The impairment process involves assessing whether there has been an impairment indicator or ‘trigger’. This is described in IAS 28 as “objective evidence of impairment as a result of one or more events that occurred after the initial recognition of the net investment (a ‘loss event’) and that loss event (or events) has an impact on the estimated future cash flows from the net investment that can be reliably estimated”.  The problem is that the application of this requirement is very subjective.

The standard provides some helpful, even if fairly obvious, guidance of such impairment triggers, such as the associate being in “financial difficulties” or “significant adverse changes” to the business. However, the most relevant trigger is usually where there has been a “significant or prolonged decline in the fair value of an investment in an equity instrument below its cost”.6See IAS 28 para 41A to 41C But this requirement is difficult to apply, creates a lack of comparability and in, our view, a lack of impairments. The problem is how to interpret the phrase “significant or prolonged”.

Is a 10% decline in value below cost (or the equity accounting carrying value for associates) significant? What about 25%? And what if the decline below cost, even though not judged significant, has persisted for 6 months, is this prolonged? IFRS standards do not provide answers to these questions; it is up to individual companies to make their own judgement about what is ‘significant’ or ‘prolonged’. You can see how different practices have emerged.
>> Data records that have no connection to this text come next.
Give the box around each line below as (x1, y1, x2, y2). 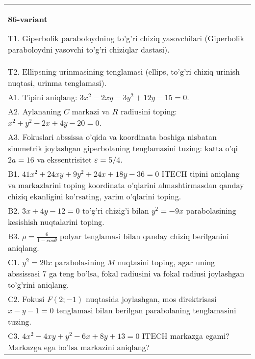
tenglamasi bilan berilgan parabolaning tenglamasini (56, 304, 236, 316)
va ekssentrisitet (37, 154, 92, 165)
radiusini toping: (120, 106, 177, 117)
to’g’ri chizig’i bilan (82, 205, 149, 216)
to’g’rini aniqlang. (8, 278, 69, 290)
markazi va (72, 106, 110, 117)
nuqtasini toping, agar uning (117, 256, 215, 268)
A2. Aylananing (8, 106, 61, 117)
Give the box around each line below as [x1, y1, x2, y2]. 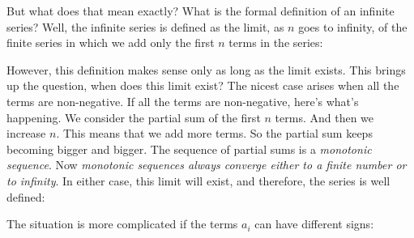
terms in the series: [228, 34, 323, 51]
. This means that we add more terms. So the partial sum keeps [56, 125, 373, 142]
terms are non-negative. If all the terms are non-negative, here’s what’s [6, 92, 359, 109]
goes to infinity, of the [298, 18, 408, 35]
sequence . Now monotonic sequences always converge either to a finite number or [6, 156, 407, 173]
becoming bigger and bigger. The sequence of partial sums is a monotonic [6, 140, 372, 157]
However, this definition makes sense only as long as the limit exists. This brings [6, 61, 406, 78]
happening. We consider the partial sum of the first [6, 108, 261, 125]
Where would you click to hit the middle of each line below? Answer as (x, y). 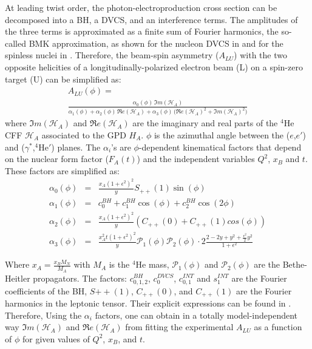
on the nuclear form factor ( (57, 159)
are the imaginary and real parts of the (205, 123)
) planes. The (76, 147)
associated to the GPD (84, 135)
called (15, 43)
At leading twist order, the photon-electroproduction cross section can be (141, 7)
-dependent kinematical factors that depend (220, 147)
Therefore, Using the (43, 315)
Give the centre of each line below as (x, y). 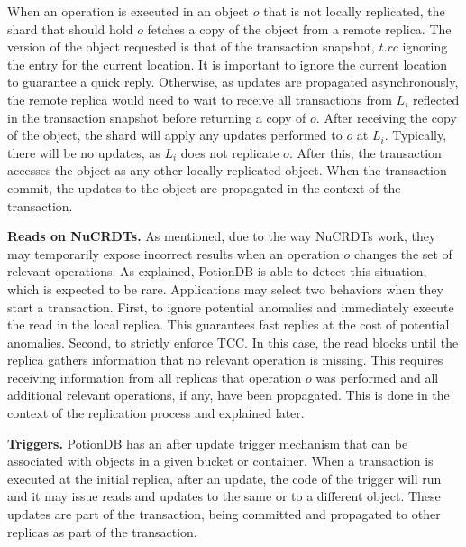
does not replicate (230, 152)
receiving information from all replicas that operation (155, 377)
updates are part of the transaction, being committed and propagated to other (224, 514)
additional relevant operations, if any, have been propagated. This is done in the (228, 395)
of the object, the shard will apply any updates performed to (175, 135)
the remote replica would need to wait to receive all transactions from (200, 99)
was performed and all (377, 377)
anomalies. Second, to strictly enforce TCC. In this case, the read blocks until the (233, 342)
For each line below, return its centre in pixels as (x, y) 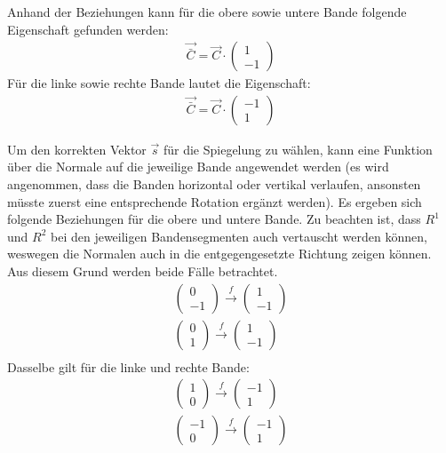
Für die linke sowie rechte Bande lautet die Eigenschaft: (159, 83)
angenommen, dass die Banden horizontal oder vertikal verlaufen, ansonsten (214, 184)
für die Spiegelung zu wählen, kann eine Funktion (298, 149)
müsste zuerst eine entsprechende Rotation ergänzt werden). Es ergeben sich (215, 201)
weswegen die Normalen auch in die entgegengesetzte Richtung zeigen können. (219, 254)
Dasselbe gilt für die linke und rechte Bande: (128, 366)
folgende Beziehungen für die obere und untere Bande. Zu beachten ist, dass (214, 219)
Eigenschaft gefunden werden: (88, 29)
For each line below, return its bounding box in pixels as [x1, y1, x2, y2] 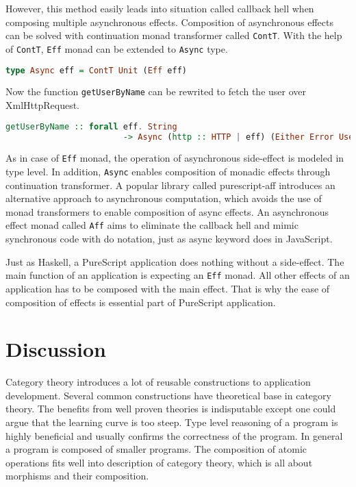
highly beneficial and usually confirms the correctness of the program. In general [5, 428, 343, 442]
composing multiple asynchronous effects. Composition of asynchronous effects [5, 14, 333, 29]
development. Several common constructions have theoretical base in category [5, 388, 331, 402]
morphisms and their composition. [5, 469, 149, 483]
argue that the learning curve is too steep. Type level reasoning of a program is [5, 415, 338, 429]
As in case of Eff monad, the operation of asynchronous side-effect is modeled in [5, 151, 344, 165]
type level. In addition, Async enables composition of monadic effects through [5, 164, 331, 179]
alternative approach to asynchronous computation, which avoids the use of [5, 191, 322, 205]
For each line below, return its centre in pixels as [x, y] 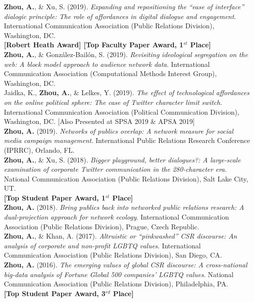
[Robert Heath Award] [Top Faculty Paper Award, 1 [94, 45]
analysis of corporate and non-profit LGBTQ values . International [102, 245]
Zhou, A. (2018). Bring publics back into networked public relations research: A [124, 207]
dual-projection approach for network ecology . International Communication [116, 217]
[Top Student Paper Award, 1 [55, 197]
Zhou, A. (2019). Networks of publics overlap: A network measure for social [119, 131]
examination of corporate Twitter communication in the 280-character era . [115, 169]
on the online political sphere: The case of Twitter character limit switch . [113, 102]
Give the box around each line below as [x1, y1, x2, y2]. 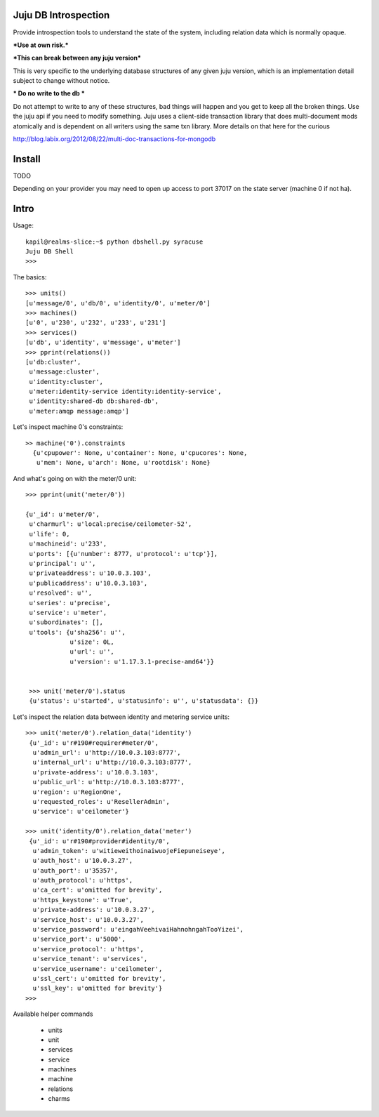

‘Significant or prolonged’ also created confusion in financial instrument accounting ….

It is not just for investments in associates that the phrase ‘significant or prolonged’ has caused problems in financial reporting. Prior to the introduction of IFRS 9 Financial Instruments, the same requirements were applied to other equity investments (minority stakes that do not give significant influence) that were accounted for in the ‘available for sale’ (AFS) category.

Under the old IAS 39 accounting, these investments were measured at fair value in the balance sheet, for which no impairments were necessary. However, the accounting in profit and loss was based on cost measurement, with the difference between these two measurement approaches being shown in other comprehensive income. Impairment was therefore necessary for profit and loss and involved a recycling or reclassification adjustment between OCI and P/L.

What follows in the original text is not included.